*INPUT MATERIAL*:
BEGIN

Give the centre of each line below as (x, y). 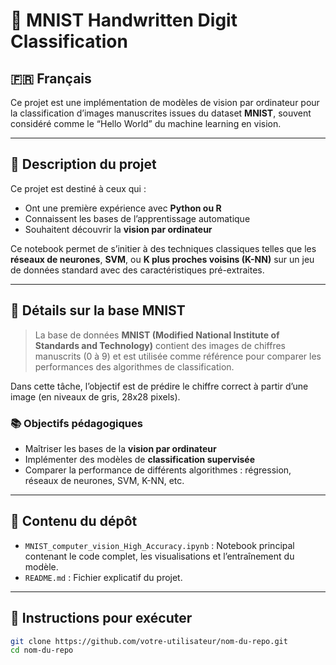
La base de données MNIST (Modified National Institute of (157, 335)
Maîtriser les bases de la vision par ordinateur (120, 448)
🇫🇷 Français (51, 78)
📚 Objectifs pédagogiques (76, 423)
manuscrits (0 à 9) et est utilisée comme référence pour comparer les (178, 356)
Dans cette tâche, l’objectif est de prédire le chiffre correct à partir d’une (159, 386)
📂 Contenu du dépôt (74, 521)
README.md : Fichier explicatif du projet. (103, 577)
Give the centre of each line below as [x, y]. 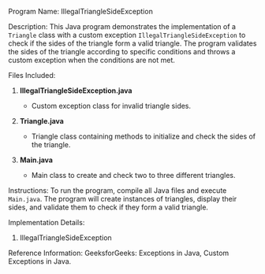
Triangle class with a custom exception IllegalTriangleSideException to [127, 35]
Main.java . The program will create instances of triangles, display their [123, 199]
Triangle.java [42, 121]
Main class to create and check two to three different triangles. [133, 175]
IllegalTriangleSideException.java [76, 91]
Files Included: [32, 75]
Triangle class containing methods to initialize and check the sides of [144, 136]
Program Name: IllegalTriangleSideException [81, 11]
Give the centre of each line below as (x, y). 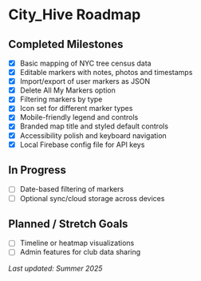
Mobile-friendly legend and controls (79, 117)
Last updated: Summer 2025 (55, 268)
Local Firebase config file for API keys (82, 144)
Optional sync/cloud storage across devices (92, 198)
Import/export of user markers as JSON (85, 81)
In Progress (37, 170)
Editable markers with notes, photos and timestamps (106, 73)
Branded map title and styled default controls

END

For the word "check", find all matching lines in the entries above and copy them out.

Main class to create and check two to three different triangles. [133, 175]
Triangle class containing methods to initialize and check the sides of [144, 136]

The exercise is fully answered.